WHAT YOU HAVE TO DO:
Pull every "para" line out of the data below.

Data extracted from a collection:
•••

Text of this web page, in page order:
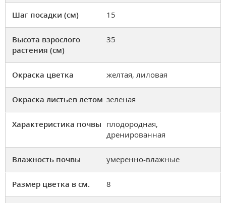
Шаг посадки (см) 15
Высота взрослого
растения (см)
35
Окраска цветка желтая, лиловая
Окраска листьев летом зеленая
Характеристика почвы плодородная,
дренированная
Влажность почвы умеренно-влажные
Размер цветка в см. 8
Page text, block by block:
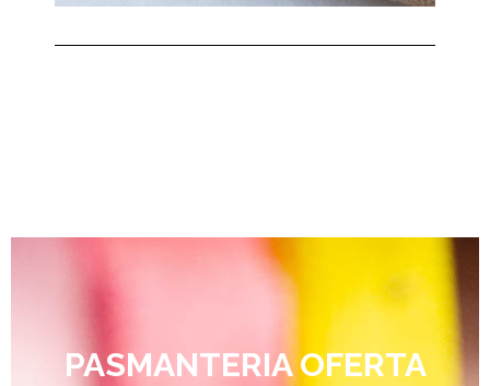
PASMANTERIA OFERTA
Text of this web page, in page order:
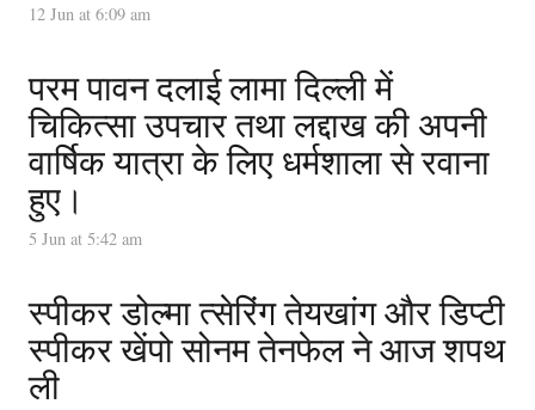
12 Jun at 6:09 am
परम पावन दलाई लामा दिल्ली में
चिकित्सा उपचार तथा लद्दाख की अपनी
वार्षिक यात्रा के लिए धर्मशाला से रवाना
हुए।
5 Jun at 5:42 am
स्पीकर डोल्मा त्सेरिंग तेयखांग और डिप्टी
स्पीकर खेंपो सोनम तेनफेल ने आज शपथ
ली
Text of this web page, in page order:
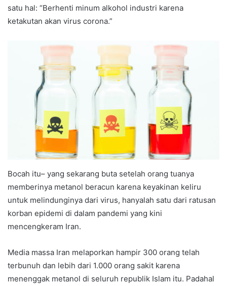
satu hal: “Berhenti minum alkohol industri karena
ketakutan akan virus corona.”
Bocah itu– yang sekarang buta setelah orang tuanya
memberinya metanol beracun karena keyakinan keliru
untuk melindunginya dari virus, hanyalah satu dari ratusan
korban epidemi di dalam pandemi yang kini
mencengkeram Iran.
Media massa Iran melaporkan hampir 300 orang telah
terbunuh dan lebih dari 1.000 orang sakit karena
menenggak metanol di seluruh republik Islam itu. Padahal
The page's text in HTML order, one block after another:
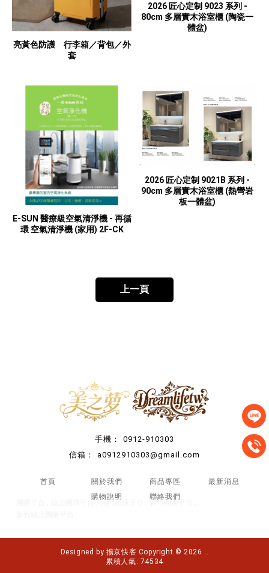
亮黃色防護 行李箱／背包／外
套
2026 匠心定制 9023 系列 -
80cm 多層實木浴室櫃 (陶瓷一
體盆)
E-SUN 醫療級空氣清淨機 - 再循
環 空氣清淨機 (家用) 2F-CK
2026 匠心定制 9021B 系列 -
90cm 多層實木浴室櫃 (熱彎岩
板一體盆)
上一頁
0912-910303
a0912910303@gmail.com
首頁 關於我們 商品專區
最新消息
購物說明
聯絡我們
線上團購平台 熱門團購平台
新竹團購平台
Designed by 揚京快客 Copyright © 2026 ..
累積人氣: 74534
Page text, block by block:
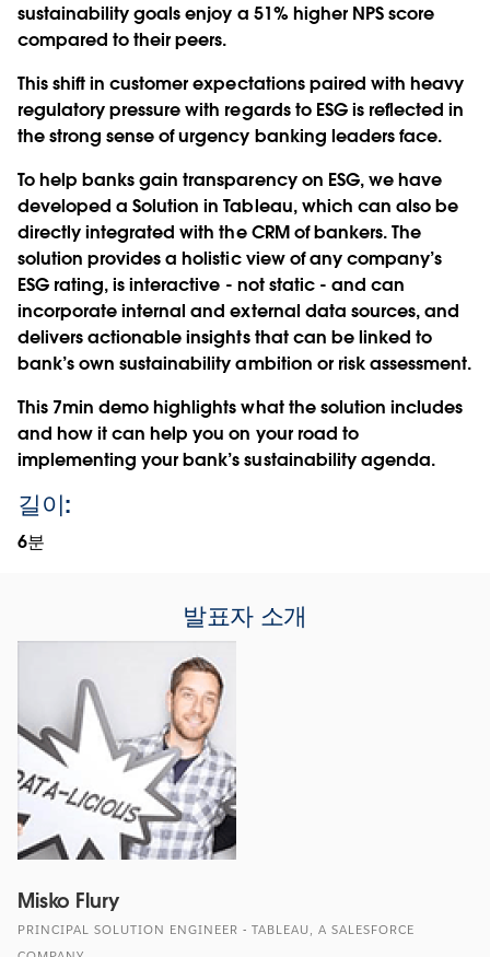
sustainability goals enjoy a 51% higher NPS score
compared to their peers.
This shift in customer expectations paired with heavy
regulatory pressure with regards to ESG is reflected in
the strong sense of urgency banking leaders face.
To help banks gain transparency on ESG, we have
developed a Solution in Tableau, which can also be
directly integrated with the CRM of bankers. The
solution provides a holistic view of any company’s
ESG rating, is interactive - not static - and can
incorporate internal and external data sources, and
delivers actionable insights that can be linked to
bank’s own sustainability ambition or risk assessment.
This 7min demo highlights what the solution includes
and how it can help you on your road to
implementing your bank’s sustainability agenda.
길이:
6분
발표자 소개
Misko Flury
PRINCIPAL SOLUTION ENGINEER - TABLEAU, A SALESFORCE
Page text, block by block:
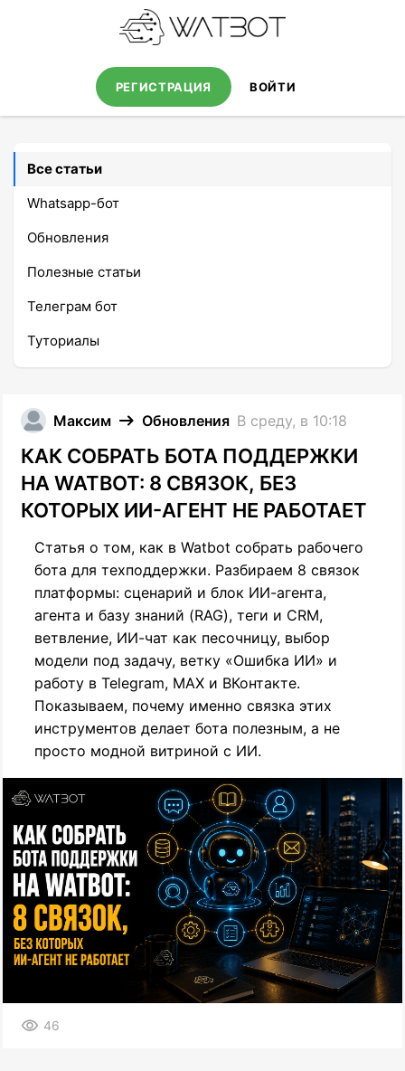
РЕГИСТРАЦИЯ ВОЙТИ
Максим Обновления В среду, в 10:18
КАК СОБРАТЬ БОТА ПОДДЕРЖКИ
НА WATBOT: 8 СВЯЗОК, БЕЗ
КОТОРЫХ ИИ-АГЕНТ НЕ РАБОТАЕТ
Статья о том, как в Watbot собрать рабочего
бота для техподдержки. Разбираем 8 связок
платформы: сценарий и блок ИИ-агента,
агента и базу знаний (RAG), теги и CRM,
ветвление, ИИ-чат как песочницу, выбор
модели под задачу, ветку «Ошибка ИИ» и
работу в Telegram, MAX и ВКонтакте.
Показываем, почему именно связка этих
инструментов делает бота полезным, а не
просто модной витриной с ИИ.
46
Все статьи
Whatsapp-бот
Обновления
Полезные статьи
Телеграм бот
Туториалы
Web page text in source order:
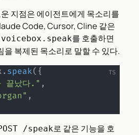
지점은 에이전트에게 목소리를
Code, Cursor, Cline 같은
voicebox.speak를 호출하면
을 복제된 목소리로 말할 수 있다.
. speak( {
끝났다." ,
,
/speak로 같은 기능을 호
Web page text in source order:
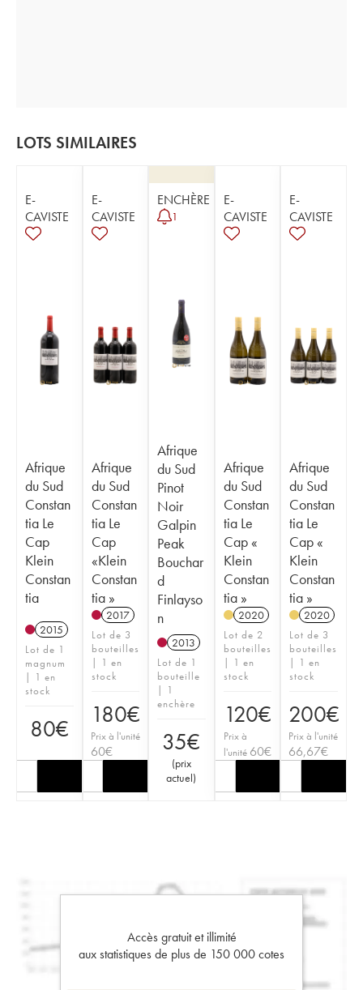
LOTS SIMILAIRES
E-
CAVISTE
Afrique
du Sud
Constan
tia Le
Cap
Klein
Constan
tia
2015
Lot de 1
magnum
| 1 en
stock
80€
E-
CAVISTE
Afrique
du Sud
Constan
tia Le
Cap
«Klein
Constan
tia »
2017
Lot de 3
bouteilles
| 1 en
stock
180€
Prix à l'unité
60€
ENCHÈRE
1
Afrique
du Sud
Pinot
Noir
Galpin
Peak
Bouchar
d
Finlayso
n
2013
Lot de 1
bouteille
| 1
enchère
35€
(prix
actuel)
E-
CAVISTE
Afrique
du Sud
Constan
tia Le
Cap «
Klein
Constan
tia »
2020
Lot de 2
bouteilles
| 1 en
stock
120€
Prix à
l'unité 60€
E-
CAVISTE
Afrique
du Sud
Constan
tia Le
Cap «
Klein
Constan
tia »
2020
Lot de 3
bouteilles
| 1 en
stock
200€
Prix à l'unité
66,67€
Accès gratuit et illimité
aux statistiques de plus de 150 000 cotes
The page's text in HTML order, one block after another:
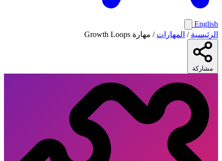
English
الرئيسية / المهارات / مهارة Growth Loops
مشاركة
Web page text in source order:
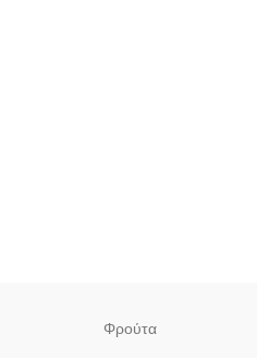
Φρούτα
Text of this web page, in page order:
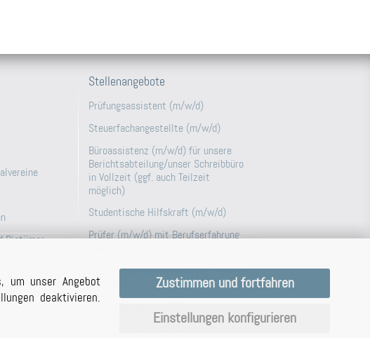
um unser Angebot
deaktivieren.
Zustimmen und fortfahren
Einstellungen konfigurieren
Bistümer
Stellenangebote
Prüfungsassistent (m/w/d)
Steuerfachangestellte (m/w/d)
Büroassistenz (m/w/d) für unsere
Berichtsabteilung/unser Schreibbüro
in Vollzeit (ggf. auch Teilzeit
möglich)
Studentische Hilfskraft (m/w/d)
Prüfer (m/w/d) mit Berufserfahrung
Masterstudiengang Auditing, Finance
and Taxation
Praktikum bei der BPG
Wirtschaftsprüfungsgesellschaft im
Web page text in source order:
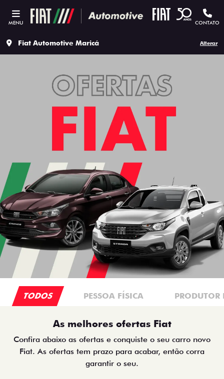
MENU CONTATO
Fiat Automotive Maricá Alterar
TODOS PESSOA FÍSICA PRODUTOR
As melhores ofertas Fiat
Confira abaixo as ofertas e conquiste o seu carro novo
Fiat. As ofertas tem prazo para acabar, então corra
garantir o seu.
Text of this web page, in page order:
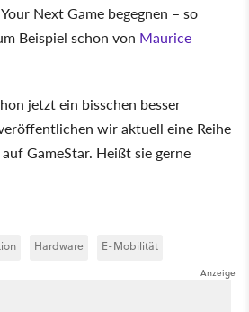
Next Game begegnen – so
Beispiel schon von Maurice
jetzt ein bisschen besser
wir aktuell eine Reihe
GameStar. Heißt sie gerne
Hardware E-Mobilität
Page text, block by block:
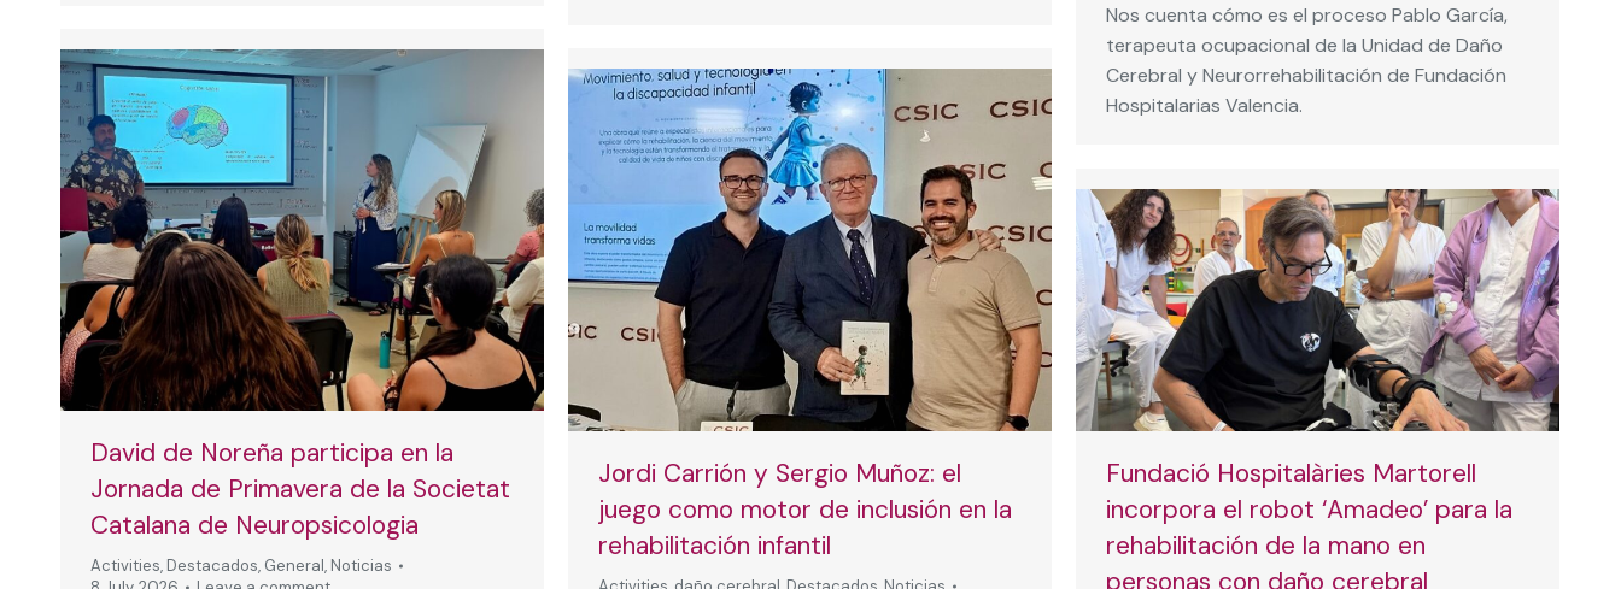
Nos cuenta cómo es el proceso Pablo García,
terapeuta ocupacional de la Unidad de Daño
Cerebral y Neurorrehabilitación de Fundación
Hospitalarias Valencia.
David de Noreña participa en la
Jornada de Primavera de la Societat
Catalana de Neuropsicologia
Activities, Destacados, General, Noticias
Jordi Carrión y Sergio Muñoz: el
juego como motor de inclusión en la
rehabilitación infantil
Fundació Hospitalàries Martorell
incorpora el robot ‘Amadeo’ para la
rehabilitación de la mano en
personas con daño cerebral

•••

ANSWER SECTION:
Fiat. As ofertas tem prazo para acabar, então corra
incorpora el robot ‘Amadeo’ para la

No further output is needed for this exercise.